In 1849 Thomas Goodall erected a blue denim cloth tent to serve as a midway stopover for gold miners headed from San Francisco to the Sierra Nevada (U.S.) foothills via Altamont Pass. Goodall eventually built an adobe house at the eastern edge of the Diablo Range hills, calling it The Mountain House. Simon Zimmerman later acquired the stop and it became known as Zimmerman's Mountain House, and became a well-known way station stop on the way to Stockton.

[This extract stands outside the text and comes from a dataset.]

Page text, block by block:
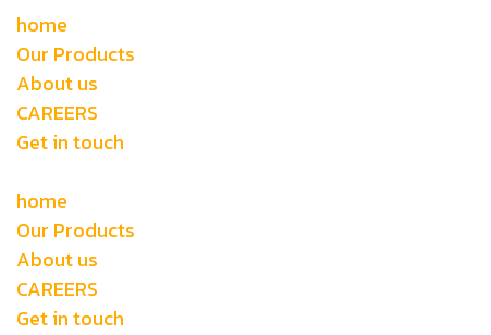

The last remaining settlement buildings were leveled in 1940. In November 1994, the San Joaquin County Board of Supervisors officially launched the new community of Mountain House two miles to the northwest along Mountain House Creek.

The Elk Horn post office, which operated from 1852 to 1853, was located at or near Mountain House.

In 1915 the county road, passing in front of Mountain House, became the Lincoln Highway, America's first to-coast paved road.

The Mountain House Bar now occupies the site of the original Mountain House, and is located at 16784 West Grantline Road.